Ce souverain pontife montra autant et même plus d'ambition, d'avarice et d'orgueil que son cousin Innocent. L'expérience de ce pontificat, de ceux qui précédèrent depuis Grégoire VII, et des suivants jusqu'à Clément XIII, vers le milieu du dix-huitième siècle, nous démontre d'une manière historique et presque mathématique, que la domination temporelle occupait beaucoup plus l'esprit des papes que la direction spirituelle de l'Église catholique, quelques efforts que l'on fit pour couvrir tout du prétexte de la religion en abusant du texte tronqué de l'Écriture qu'on interprétait avec la plus grande violence, et que méchamment on appliquait à contre sens : que l'abus de la nouvelle doctrine de lancer d'office l'excommunication contre les rois, de délier les vassaux du serment de fidélité, de susciter des guerres temporelles contre les souverains, sous le prétexte qu'ils méprisaient les armes spirituelles de l'excommunication, de les déclarer hérétiques, schismatiques et ennemis de l'Église ; car cet abus troubla l'ordre civil en Europe.
Ces deux causes et l'insatiable soif de l'or contrarièrent tellement la paix, qu'on ne peut pas être surpris en voyant tant de nations se séparer de l'Église romaine, depuis l'époque où l'on vit paraître la secte de Valdo, jusqu'à celle qui vit naître celle des Calvinistes. C'est en vain que les écrivains Romains du XVIe siècle et des deux siècles suivants ont fait des efforts pour dénaturer certains faits, et en démentir d'autres ; ceux que l'on avoue, sont en si grand nombre et d'une telle nature, qu'il est impossible de disculper même les papes, à plus forte raison les cardinaux, les évêques et les ecclésiastiques de la cour de Rome.

Grégoire IX excommunia et déposa l'empereur Frédéric II, parce qu'il n'accomplissait pas, disait-il, le voeu qu'il avait fait d'aller combattre en Palestine. Ce fut en vain que ce prince lui prouva qu'une maladie très grave l'en avait empêché, alors ce souverain part pour l'Asie, et lorsqu'il arrachait au Soudan les villes de Jérusalem, de Bethléem, de Nazaret et plusieurs autres, Grégoire ordonne au patriarche de Jérusalem, aux grand-maîtres des ordres Teutonique, des Templiers et de Saint-Jean, de /'abandonner et de le persécuter parce qu'il était excommunié, et qu'il était parti sans la permission du pape.

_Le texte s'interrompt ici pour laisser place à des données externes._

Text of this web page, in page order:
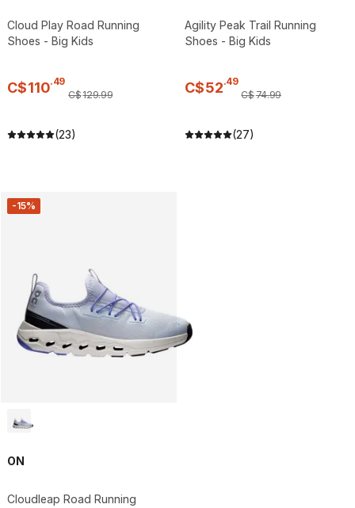
Cloud Play Road Running
Shoes - Big Kids
C$110.49
C$129.99
(23)
Agility Peak Trail Running
Shoes - Big Kids
C$52.49
C$74.99
(27)
-15%
ON
Cloudleap Road Running

Grégoire ne s'arrêta pas à cette injustice ; il souleva les peuples de la Lombardie et de la Sicile, il les porta à la révolte, il pervertit le roi Jean de Brena, qui avait perdu le trône de Jérusalem, et qui était gendre du même Frédéric. Il lui propose de se mettre à la tête des rebelles ; Jean accepte la proposition, et au nom du pape, il fait la guerre à son beau-père ; il brûle les villes, les villages ; il souffre que les troupes de Sa Sainteté violent les couvents de religieuses, qu'ils abusent de celles-ci, qu'ils commettent toutes les iniquités que l'imagination pourrait inventer.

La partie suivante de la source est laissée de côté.